Figure 3 shows the discharging profile of the lithium-ion battery as a function of time for different values of discharging rate ${\alpha }_2$ and for $V_n=12.8$ V, $U_{dis}=12$ V, ${\beta }_{dis}=95\%$, and ${\mu }_{100}=100\%$. Indeed, Figure 3 suggests that varying the terminal discharging voltage $U_b^{dis}$ allows the discharging process to be controlled. More explicitly, a particular feature of these results that emerges from the numerical simulations of Equation (23) is the observation that a higher terminal voltage (i.e., 12.9 V) results in a slower discharging rate ${\alpha }_2=1.15$, which can be advantageous when a longer battery life is desired. This variation allows the $SOC$ to be adjusted to the desired level (i.e., $20\%$). In addition, setting the sensitivity coefficient (B) affects how the voltage reacts to variations in $SOC$. A lower B value (see, for example, $B=3.395\times {10}^{-2}$) results in lower sensitivity, giving a more stable voltage during discharging. This can be advantageous for applications requiring a steady power supply. However, a high ${\gamma }_2$ leads to excessive discharging, as observed when ${\alpha }_2=2.85$. This can significantly reduce battery life and damage the battery. In addition, a higher ${\alpha }_2$ (for example, $2.85$) leads to rapid discharging, resulting in over-discharging to $9\%$ SOC after 4 h.
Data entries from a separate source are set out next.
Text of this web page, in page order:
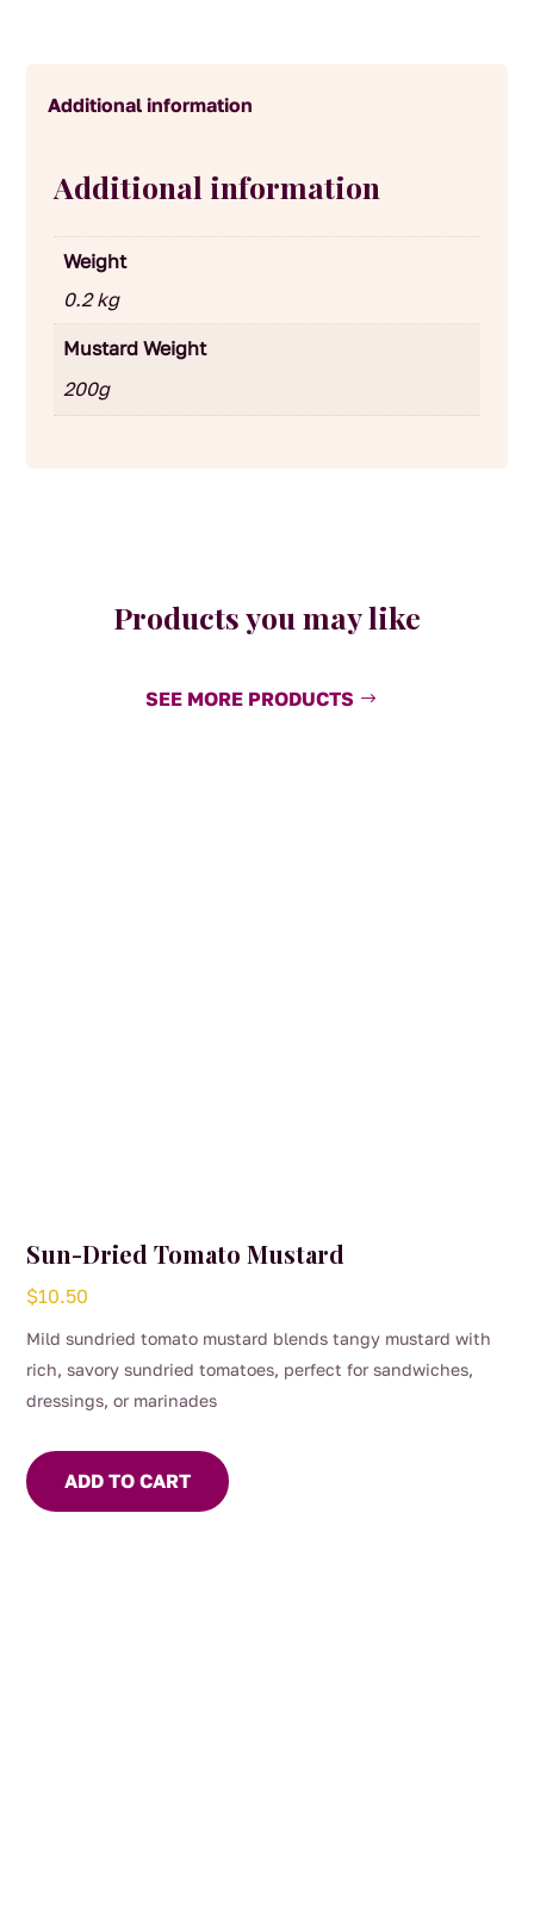
Additional information
Additional information
Weight
0.2 kg
Mustard Weight
200g
Products you may like
SEE MORE PRODUCTS
Sun-Dried Tomato Mustard
$10.50
Mild sundried tomato mustard blends tangy mustard with
rich, savory sundried tomatoes, perfect for sandwiches,
dressings, or marinades
ADD TO CART

These results are summarized in Table 4.

6. Conclusions

This study provided valuable insights into the dynamic behavior of lithium-ion batteries during both the charging and discharging processes. We observed that varying terminal voltages, sensitivity coefficients, and energy transfer coefficients significantly impact the SOC and discharging rates. Higher terminal charging voltages, as demonstrated by our results, can lead to faster SOC increases, making them advantageous for applications requiring rapid charging. However, it is crucial to strike a balance, as excessive values of these parameters can result in battery degradation, overheating, and energy wastage. On the other hand, in the discharging process, a higher terminal voltage leads to a slower discharging rate, which is beneficial for extending battery life. Adjusting sensitivity coefficients can provide a more stable voltage during discharging, essential for applications demanding a consistent power supply. Yet, a high discharging rate can significantly reduce battery life and lead to over-discharging. These findings underscore the necessity of carefully selecting the operating conditions to achieve a balance among fast charging, time efficiency, and battery longevity in practical applications. However, certain factors, such as internal resistance, temperature, charging/discharging behavior, and aging, which can have an impact on the SOC, were not taken into account in this study. Therefore, for greater accuracy of the model, the inclusion of these factors should be considered in the future.